To All
Here is a post made by Chuck Rossier, a fellow prostate cancer patient. I thought the post was wonderful and have permission to share it with all of you. My reply to him is at the end of his post.
Here is a man who knows how to live!!!
Don
---------------------------
From Chuck:
There is nothing special about today - except that I am alive. A long time ago I posted my digest on this list and I expect that hardly anyone paid attention then or remembers it now. I will repeat a few of the highlights here: 12/97 PSA 8.6, 3/98 RRP - aborted due to positive lymph nodes, 4/98 began CHB, 9/98 EBRT. Interspersed with those events are a broken leg, a kidney stone, an emergency gall bladder removal, and 3 episodes of pulmonary emboli.
Today I struggle with incontinence from the EBRT, suffer hot flashes and impotence from the CHB, am subjected to an endless string of blood tests, have to enter the hospital for a week or more for a simple procedure such as a colonoscopy. I have accepted that my future promises bone metastases and an extended period of increasing pain culminating in a death that I will welcome as a release from my suffering.
So, why do I celebrate today? I celebrate because today I feel good. I have a wonderful wife who loves me a great deal and wants me with her regardless of how fast I can run, how much weight I can bench press, how many times a night we can have sex, how much I can remember about yesterday. I have two wonderful children - although at 23 and 21 they are not children except to my wife and I. They constantly show their love to me both in words and by their conduct of their lives.
On most days I can go out and run in the woods along the river bank. I chase deer, wild turkeys, geese, woodchucks, squirrels, and numerous flocks of birds. I marvel at the beauty of the wild flowers and the smell of their fragrance. I pause to watch the insects drink their nectar. I peer in amazement at the patterns of dew droplets on flower stalks. I don't run as fast or as far as I did two years ago, but I rejoice in the pleasure of feeling my feet glide along the trail and thrill to the coolness of a breeze in my face.
Yesterday, I began a new venture - teaching 4-8 year old children how to swim. With my own children now grown I had forgotten how wonderful it is to watch a young child learning while having fun. Soon, I expect to begin teaching nursing home patients how to use a computer. I don't know what to expect from that venture, but I plan to have fun doing it.
Near the end of a week in the hospital I asked my wife to pickup a bouquet of roses to put on the nursing station. I can't describe the feeling I got from the comments the nurses and doctors made or just watching as one after another nurse went up, smelled the flowers, and their faces lit up with joy.

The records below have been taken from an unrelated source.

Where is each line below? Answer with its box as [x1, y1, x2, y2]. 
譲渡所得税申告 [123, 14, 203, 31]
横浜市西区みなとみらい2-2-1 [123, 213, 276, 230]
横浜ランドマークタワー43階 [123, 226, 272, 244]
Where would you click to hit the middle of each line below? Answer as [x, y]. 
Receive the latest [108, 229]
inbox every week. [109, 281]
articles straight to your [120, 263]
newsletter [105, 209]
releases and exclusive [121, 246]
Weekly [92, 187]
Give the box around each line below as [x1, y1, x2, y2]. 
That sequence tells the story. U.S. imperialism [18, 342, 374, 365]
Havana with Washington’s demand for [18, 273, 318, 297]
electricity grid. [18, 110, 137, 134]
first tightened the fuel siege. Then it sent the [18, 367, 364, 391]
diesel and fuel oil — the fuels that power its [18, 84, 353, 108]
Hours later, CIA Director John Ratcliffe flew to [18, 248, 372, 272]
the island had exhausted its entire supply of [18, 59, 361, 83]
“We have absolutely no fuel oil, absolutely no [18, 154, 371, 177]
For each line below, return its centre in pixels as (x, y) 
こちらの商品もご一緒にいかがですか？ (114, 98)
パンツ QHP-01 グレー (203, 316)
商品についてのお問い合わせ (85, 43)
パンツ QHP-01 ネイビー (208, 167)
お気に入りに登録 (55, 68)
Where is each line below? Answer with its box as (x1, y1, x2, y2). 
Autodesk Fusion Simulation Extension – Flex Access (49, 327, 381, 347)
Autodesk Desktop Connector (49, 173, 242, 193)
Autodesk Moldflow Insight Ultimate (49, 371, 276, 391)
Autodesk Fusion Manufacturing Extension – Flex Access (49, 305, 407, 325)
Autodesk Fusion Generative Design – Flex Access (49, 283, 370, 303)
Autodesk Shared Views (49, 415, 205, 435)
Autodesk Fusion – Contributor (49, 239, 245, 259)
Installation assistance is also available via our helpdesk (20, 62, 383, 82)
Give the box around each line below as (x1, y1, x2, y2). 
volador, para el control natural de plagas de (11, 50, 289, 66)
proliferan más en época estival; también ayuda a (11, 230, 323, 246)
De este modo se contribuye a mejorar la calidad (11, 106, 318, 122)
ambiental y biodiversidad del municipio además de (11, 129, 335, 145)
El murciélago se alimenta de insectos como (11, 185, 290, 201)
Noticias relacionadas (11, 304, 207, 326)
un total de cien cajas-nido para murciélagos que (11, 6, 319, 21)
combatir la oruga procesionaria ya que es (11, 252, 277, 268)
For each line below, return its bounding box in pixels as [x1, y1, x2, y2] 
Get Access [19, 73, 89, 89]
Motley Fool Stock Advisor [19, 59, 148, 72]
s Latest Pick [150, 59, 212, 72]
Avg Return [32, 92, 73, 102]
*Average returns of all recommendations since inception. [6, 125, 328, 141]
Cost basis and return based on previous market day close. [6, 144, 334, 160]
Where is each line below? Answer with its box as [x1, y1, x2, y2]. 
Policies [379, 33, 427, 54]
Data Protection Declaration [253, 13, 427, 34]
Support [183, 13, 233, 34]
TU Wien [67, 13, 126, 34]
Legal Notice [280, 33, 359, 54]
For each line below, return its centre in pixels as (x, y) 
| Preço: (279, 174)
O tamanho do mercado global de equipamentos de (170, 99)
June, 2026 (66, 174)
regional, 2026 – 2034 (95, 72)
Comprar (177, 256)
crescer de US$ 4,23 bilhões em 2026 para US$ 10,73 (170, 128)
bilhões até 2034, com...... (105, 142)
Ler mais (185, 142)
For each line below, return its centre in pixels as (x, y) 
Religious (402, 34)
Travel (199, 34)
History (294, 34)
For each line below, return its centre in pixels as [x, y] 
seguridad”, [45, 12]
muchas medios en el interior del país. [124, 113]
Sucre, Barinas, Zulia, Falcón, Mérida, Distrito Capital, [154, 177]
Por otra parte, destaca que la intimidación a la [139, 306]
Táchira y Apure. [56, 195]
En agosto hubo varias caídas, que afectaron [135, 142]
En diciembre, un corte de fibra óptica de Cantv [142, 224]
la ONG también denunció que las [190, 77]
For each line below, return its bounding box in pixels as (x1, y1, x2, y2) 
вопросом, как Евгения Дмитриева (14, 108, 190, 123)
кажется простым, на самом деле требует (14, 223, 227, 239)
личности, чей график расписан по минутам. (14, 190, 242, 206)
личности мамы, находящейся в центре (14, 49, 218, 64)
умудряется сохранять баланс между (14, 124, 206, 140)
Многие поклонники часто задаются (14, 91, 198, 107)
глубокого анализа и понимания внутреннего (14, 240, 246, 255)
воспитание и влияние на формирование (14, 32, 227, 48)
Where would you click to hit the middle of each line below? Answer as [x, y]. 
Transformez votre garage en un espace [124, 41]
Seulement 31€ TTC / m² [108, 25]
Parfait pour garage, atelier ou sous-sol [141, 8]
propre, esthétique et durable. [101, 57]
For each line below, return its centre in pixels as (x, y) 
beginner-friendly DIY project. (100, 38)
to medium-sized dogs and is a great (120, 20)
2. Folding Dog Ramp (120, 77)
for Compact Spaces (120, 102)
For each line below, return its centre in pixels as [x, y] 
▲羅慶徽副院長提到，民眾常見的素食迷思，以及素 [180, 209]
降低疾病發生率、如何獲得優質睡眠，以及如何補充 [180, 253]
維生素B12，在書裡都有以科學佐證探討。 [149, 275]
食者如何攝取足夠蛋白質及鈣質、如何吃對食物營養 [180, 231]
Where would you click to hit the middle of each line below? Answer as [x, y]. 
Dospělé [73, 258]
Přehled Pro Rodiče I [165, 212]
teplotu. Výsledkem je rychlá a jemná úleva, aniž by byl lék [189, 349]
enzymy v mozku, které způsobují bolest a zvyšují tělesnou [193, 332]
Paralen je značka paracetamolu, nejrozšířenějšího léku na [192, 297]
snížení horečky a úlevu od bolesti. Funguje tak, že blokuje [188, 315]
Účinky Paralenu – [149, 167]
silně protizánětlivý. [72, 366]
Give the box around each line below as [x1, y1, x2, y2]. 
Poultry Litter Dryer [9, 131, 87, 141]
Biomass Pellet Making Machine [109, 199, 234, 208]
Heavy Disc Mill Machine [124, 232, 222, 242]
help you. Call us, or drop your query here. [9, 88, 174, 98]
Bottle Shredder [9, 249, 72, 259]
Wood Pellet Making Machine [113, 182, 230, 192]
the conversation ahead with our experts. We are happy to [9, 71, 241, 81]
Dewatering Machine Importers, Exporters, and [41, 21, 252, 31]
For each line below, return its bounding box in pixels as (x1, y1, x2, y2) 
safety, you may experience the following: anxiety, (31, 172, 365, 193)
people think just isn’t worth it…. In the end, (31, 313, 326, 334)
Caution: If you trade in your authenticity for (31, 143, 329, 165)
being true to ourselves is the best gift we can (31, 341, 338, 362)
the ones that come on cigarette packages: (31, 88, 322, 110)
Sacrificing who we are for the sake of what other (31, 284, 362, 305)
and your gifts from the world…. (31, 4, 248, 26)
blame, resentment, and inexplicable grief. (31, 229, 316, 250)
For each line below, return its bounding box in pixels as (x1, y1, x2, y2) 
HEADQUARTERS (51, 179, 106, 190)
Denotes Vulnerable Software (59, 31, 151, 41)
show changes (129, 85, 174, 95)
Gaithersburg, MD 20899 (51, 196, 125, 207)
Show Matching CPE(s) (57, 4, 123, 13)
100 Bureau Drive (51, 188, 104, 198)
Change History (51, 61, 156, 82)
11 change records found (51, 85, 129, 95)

I don't know how much time I have left, but I intend to have as much fun as I can.
Shalom,
Chuck Rossier
-----------------------
My Reply:
Chuck
That is absolutely the best post I have read, coming from the heart of a man who is going to enjoy life to the fullest regardless of what lurks in our bodies.
I am doing fine but find myself doing less work on PCa of which I feel guilty about. Michiko has quit work and we are spending ore time together during the day. Before she was out and I would work at the PC. I think I live as you live and told in the post. My time has been spent in helping others through the internet as you well know. I have time to spend with my two little one who are not 5 and 8. We had a wonderful month long trip in August in which we traveled 3000 miles in the motor home. We are going to try to do a longer one next summer.
Life is wonderful, there is beauty to behold every day, every place one looks. When I cuddle with Michiko or set with the kids on my lap there is nothing else going on - just me and them. No cares, no cancer, no worries - just love.